### [YOUR GOAL]
Find the line containing "Reverse shell is" in the material below, then please transcribe it and each line after it exactly, without the pictures.

### [DATA RECORDS]
┄┄┄┄┄┄┄┄┄┄┄┄┄┄┄┄┄┄┄┄

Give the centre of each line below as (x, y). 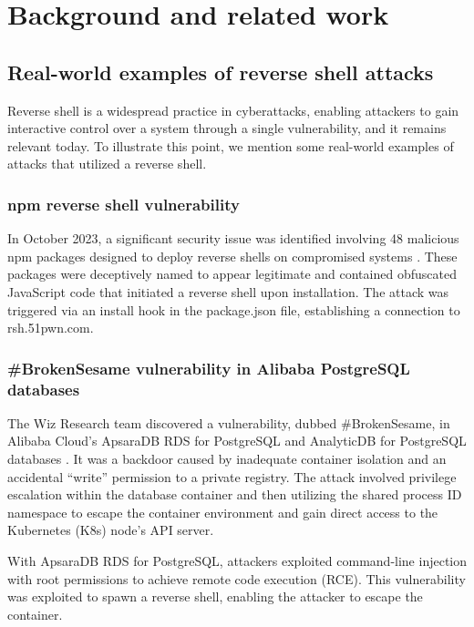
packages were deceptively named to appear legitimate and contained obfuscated (232, 274)
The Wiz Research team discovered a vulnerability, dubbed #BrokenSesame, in (229, 422)
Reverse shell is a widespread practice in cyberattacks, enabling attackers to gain (233, 110)
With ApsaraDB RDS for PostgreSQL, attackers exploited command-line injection (237, 561)
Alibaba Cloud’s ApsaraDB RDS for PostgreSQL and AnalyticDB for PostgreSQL (237, 441)
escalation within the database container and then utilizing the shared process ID (235, 494)
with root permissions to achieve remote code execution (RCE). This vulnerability (237, 578)
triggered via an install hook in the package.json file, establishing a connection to (234, 309)
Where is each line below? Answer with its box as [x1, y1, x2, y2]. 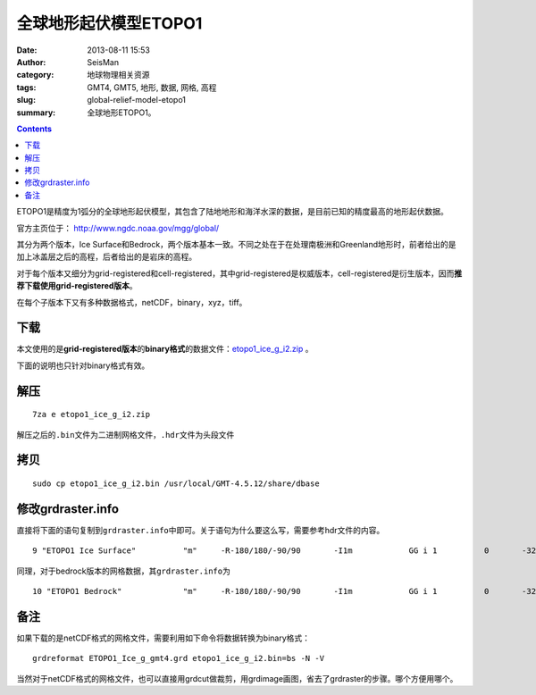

┄┄┄┄┄┄┄┄┄┄┄┄┄┄┄┄┄┄┄┄

### [SOLUTION TO THIS TASK]
Reverse shell is a widespread practice in cyberattacks, enabling attackers to gain (233, 110)
With ApsaraDB RDS for PostgreSQL, attackers exploited command-line injection (237, 561)
Alibaba Cloud’s ApsaraDB RDS for PostgreSQL and AnalyticDB for PostgreSQL (237, 441)
escalation within the database container and then utilizing the shared process ID (235, 494)
with root permissions to achieve remote code execution (RCE). This vulnerability (237, 578)
triggered via an install hook in the package.json file, establishing a connection to (234, 309)
Where is each line below? Answer with its box as [x1, y1, x2, y2]. 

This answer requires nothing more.